I do think there's a little passive-aggressiveness on Hilary's part in revealing the affair at all. She could have simply left it out of the book altogether, because it's not like this was something that was known and had been talked or whispered about previously. I could understand her wanting to give her version of events had that been the case, but to reveal it while simultaneously presenting a whitewashed (in regards to her husband) version is a passive-aggressive strike against her sister in my eyes. My guess is that Kiffer never made Hilary feel like she was special (unlike the film which claims he did, but there's not much evidence of it in the book and certainly not in her daughter's account), and so when he seduced her special sister, although she loved Jackie tremendously she's still only human.

reply

Nice observation, but actually I'm trying to say that Hilary never loved Jackie at all. The book, the movie, they are all based on Hilary's account and on her account alone. There are always two sides of the story and it's Hilary's 'side' that is presented before us, whereas Jackie isn't around to defend her own corner. Hilary is free to weave her own story, and I'm rather dismayed that too many ppl too easily believe she is the hurted one; the one who's willing to sacrifice everything, whereas Jackie was the selfish one.

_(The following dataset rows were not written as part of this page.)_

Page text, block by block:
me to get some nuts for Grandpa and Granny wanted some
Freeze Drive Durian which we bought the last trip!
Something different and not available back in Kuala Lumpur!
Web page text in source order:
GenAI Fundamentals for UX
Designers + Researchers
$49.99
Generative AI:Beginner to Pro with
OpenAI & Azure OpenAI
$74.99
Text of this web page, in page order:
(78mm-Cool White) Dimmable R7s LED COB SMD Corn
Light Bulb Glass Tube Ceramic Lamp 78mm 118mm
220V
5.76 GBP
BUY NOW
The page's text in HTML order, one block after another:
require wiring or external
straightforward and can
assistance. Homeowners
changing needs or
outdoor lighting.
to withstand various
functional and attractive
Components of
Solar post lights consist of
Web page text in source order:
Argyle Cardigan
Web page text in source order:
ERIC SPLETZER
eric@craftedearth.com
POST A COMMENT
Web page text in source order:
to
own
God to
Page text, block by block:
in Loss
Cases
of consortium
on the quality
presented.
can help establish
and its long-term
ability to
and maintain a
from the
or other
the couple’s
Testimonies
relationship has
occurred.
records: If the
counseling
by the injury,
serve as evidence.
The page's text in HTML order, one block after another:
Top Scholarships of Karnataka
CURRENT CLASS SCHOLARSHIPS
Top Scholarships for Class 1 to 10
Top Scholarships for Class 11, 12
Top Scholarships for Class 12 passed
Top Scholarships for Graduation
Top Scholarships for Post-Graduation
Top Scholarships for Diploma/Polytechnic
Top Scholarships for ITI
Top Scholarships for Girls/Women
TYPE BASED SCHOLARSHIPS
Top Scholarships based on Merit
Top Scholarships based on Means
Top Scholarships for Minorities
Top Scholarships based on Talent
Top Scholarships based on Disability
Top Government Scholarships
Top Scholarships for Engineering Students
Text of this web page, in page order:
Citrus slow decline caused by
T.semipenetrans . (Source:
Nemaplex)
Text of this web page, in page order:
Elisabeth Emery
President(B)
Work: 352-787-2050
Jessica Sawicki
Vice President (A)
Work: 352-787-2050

...although she loved Jackie tremendously she's still only human.


This is the impression that Hilary wants us to believe; by 'admitting' that she is not a perfect angel but had tried all she could to help her 'beloved' but 'confused' Jackie, she won the sympathy of most ppl. This is more effective than to present herself perfectly unflawed and Jackie perfectly flawed - in that case ppl would've not believed her as they do now.

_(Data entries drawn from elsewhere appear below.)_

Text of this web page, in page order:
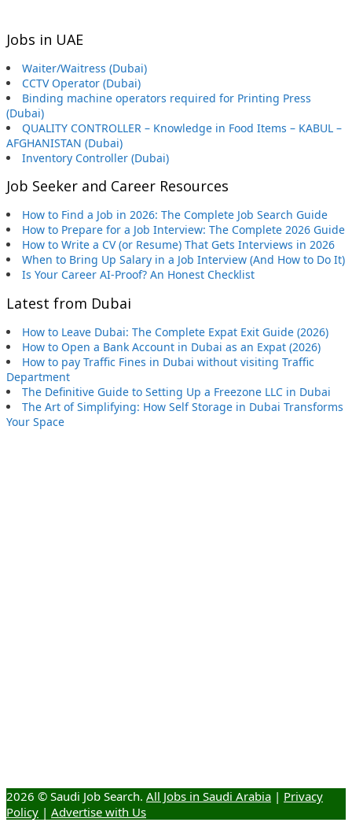
Jobs in UAE
Waiter/Waitress (Dubai)
CCTV Operator (Dubai)
Binding machine operators required for Printing Press
(Dubai)
QUALITY CONTROLLER – Knowledge in Food Items – KABUL –
AFGHANISTAN (Dubai)
Inventory Controller (Dubai)
Job Seeker and Career Resources
How to Find a Job in 2026: The Complete Job Search Guide
How to Prepare for a Job Interview: The Complete 2026 Guide
How to Write a CV (or Resume) That Gets Interviews in 2026
When to Bring Up Salary in a Job Interview (And How to Do It)
Is Your Career AI-Proof? An Honest Checklist
Latest from Dubai
How to Leave Dubai: The Complete Expat Exit Guide (2026)
How to Open a Bank Account in Dubai as an Expat (2026)
How to pay Traffic Fines in Dubai without visiting Traffic
Department
The Definitive Guide to Setting Up a Freezone LLC in Dubai
The Art of Simplifying: How Self Storage in Dubai Transforms
Your Space
2026 © Saudi Job Search. All Jobs in Saudi Arabia | Privacy
Policy | Advertise with Us
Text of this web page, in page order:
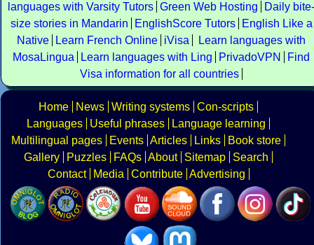
languages with Varsity Tutors Green Web Hosting
Daily bite-
size stories in Mandarin
EnglishScore Tutors
English Like a
Native
Learn French Online iVisa
Learn languages with
MosaLingua
Learn languages with Ling PrivadoVPN
Find
Visa information for all countries
Home News Writing systems Con-scripts
Languages
Useful phrases
Language learning
Multilingual pages
Events Articles Links
Book store
Gallery
Puzzles FAQs About Sitemap
Search
Contact
Media Contribute Advertising
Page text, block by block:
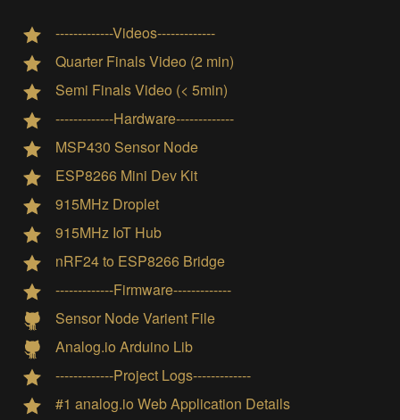
-------------Videos-------------
Quarter Finals Video (2 min)
Semi Finals Video (< 5min)
-------------Hardware-------------
MSP430 Sensor Node
ESP8266 Mini Dev Kit
915MHz Droplet
915MHz IoT Hub
nRF24 to ESP8266 Bridge
-------------Firmware-------------
Sensor Node Varient File
Analog.io Arduino Lib
-------------Project Logs-------------
#1 analog.io Web Application Details
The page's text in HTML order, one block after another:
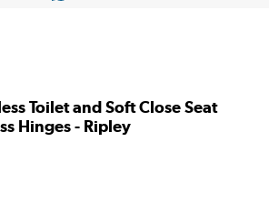
Toilet and Soft Close Seat
Hinges - Ripley
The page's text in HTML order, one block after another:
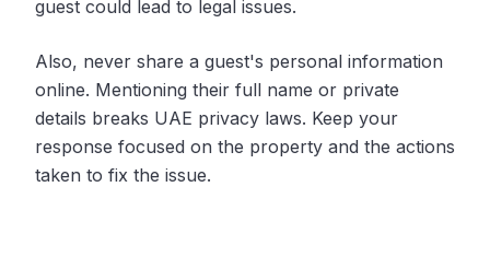
guest could lead to legal issues.
Also, never share a guest's personal information
online. Mentioning their full name or private
details breaks UAE privacy laws. Keep your
response focused on the property and the actions
taken to fix the issue.
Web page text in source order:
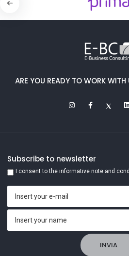
ARE YOU READY TO WORK WITH
Subscribe to newsletter
I consent to the informative note and
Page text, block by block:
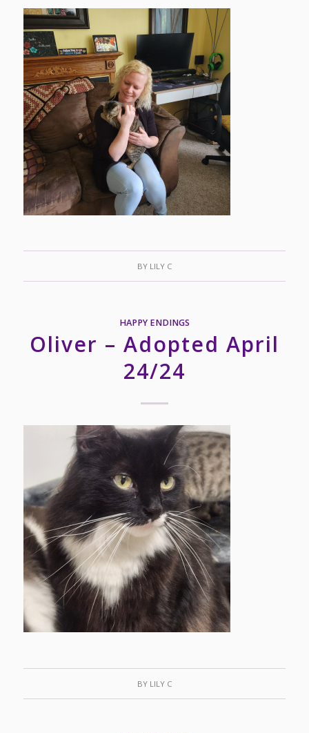
BY LILY C
HAPPY ENDINGS
Oliver – Adopted April
24/24
BY LILY C
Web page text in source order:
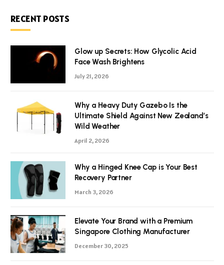
RECENT POSTS
Glow up Secrets: How Glycolic Acid
Face Wash Brightens
July 21, 2026
Why a Heavy Duty Gazebo Is the
Ultimate Shield Against New Zealand’s
Wild Weather
April 2, 2026
Why a Hinged Knee Cap is Your Best
Recovery Partner
March 3, 2026
Elevate Your Brand with a Premium
Singapore Clothing Manufacturer
December 30, 2025
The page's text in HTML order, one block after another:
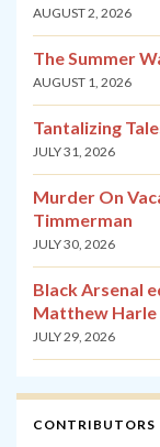
AUGUST 2, 2026
The Summer
AUGUST 1, 2026
Tantalizing
JULY 31, 2026
Murder On
Timmerman
JULY 30, 2026
Black Arsenal
Matthew Harle
JULY 29, 2026
CONTRIBUTORS
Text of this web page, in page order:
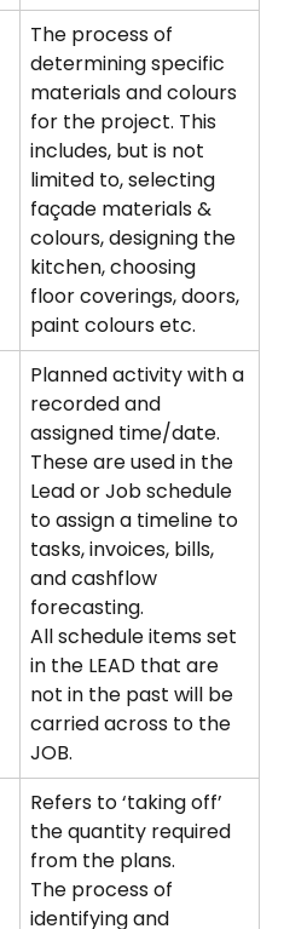
The process of
determining specific
materials and colours
for the project. This
includes, but is not
limited to, selecting
façade materials &
colours, designing the
kitchen, choosing
floor coverings, doors,
paint colours etc.
Planned activity with a
recorded and
assigned time/date.
These are used in the
Lead or Job schedule
to assign a timeline to
tasks, invoices, bills,
and cashflow
forecasting.
All schedule items set
in the LEAD that are
not in the past will be
carried across to the
JOB.
Refers to ‘taking off’
the quantity required
from the plans.
The process of
identifying and
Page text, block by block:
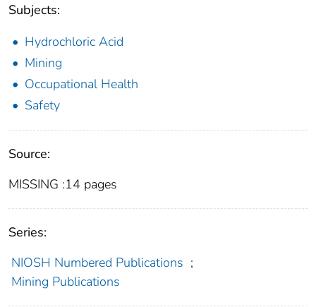
Subjects:
Hydrochloric Acid
Mining
Occupational Health
Safety
Source:
MISSING :14 pages
Series:
NIOSH Numbered Publications ;
Mining Publications
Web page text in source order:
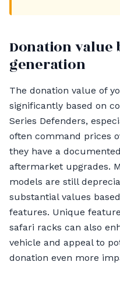
Donation value
generation
The donation value of
significantly based on
Series Defenders,
often command prices
they have a
aftermarket upgrades.
models are still
substantial values
features. Unique
safari racks can also
vehicle and appeal to
donation even more
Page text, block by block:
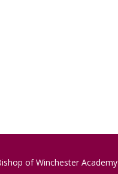
of Winchester Academy

I do think there's a little passive-aggressiveness on Hilary's part in revealing the affair at all.


This is exactly why I think Hils never loved Jakcie at all. Shrewdly telling the world that your sister is a spoiled little cheeky girl while you're the almost-selfless, suffering one - most ppl are under this impression after reading/ watching Hils's book/ movie - is not exactly what I would like to describe as a loving attitude.

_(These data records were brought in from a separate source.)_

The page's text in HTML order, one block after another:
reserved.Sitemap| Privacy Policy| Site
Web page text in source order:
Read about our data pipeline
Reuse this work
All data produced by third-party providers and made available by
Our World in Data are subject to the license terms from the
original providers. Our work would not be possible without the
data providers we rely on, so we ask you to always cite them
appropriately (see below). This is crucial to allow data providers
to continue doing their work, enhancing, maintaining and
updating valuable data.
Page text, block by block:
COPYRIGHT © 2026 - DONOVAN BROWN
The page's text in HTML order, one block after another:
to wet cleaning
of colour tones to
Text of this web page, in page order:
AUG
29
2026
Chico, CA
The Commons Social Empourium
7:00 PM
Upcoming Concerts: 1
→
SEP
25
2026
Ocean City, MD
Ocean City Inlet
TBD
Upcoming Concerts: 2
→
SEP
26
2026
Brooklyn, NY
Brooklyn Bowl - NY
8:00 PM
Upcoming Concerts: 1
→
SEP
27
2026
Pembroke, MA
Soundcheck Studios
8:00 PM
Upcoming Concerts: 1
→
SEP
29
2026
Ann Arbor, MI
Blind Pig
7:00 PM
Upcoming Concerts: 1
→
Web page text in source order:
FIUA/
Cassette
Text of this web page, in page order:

Above all, Hils's daughter Clare - as the above poster has also pointed out - has proved that Hils is not above lying. Clare said that her mother wouldn't let her stay in her house anymore after she defied her mother's story (by saying that Kiffer is adulterous, and that he wasn't doing Jackie any favour, let alone submitting to his wife's wish to please Jackie - he even displayed abusive behavior toward the latter). I suspect - and Clare Finzi also indicates this - Kiffer was the one who, thanks to his adulterous way, seduced Jackie; Hils - hurted, helpless against her husband, and had envied Jackie since their childhood days - then vent her anger toward Jackie (a common self-defence mechanism - 'displacement' to be precise).

I wonder what Jackie would've tell us had she been able to read the book. One thing for sure, she wouldn't have let Hilary to slyly twist the fact so that all mistakes are laid on her doorstep.

"I can resist everything except temptations." - Oscar Wilde.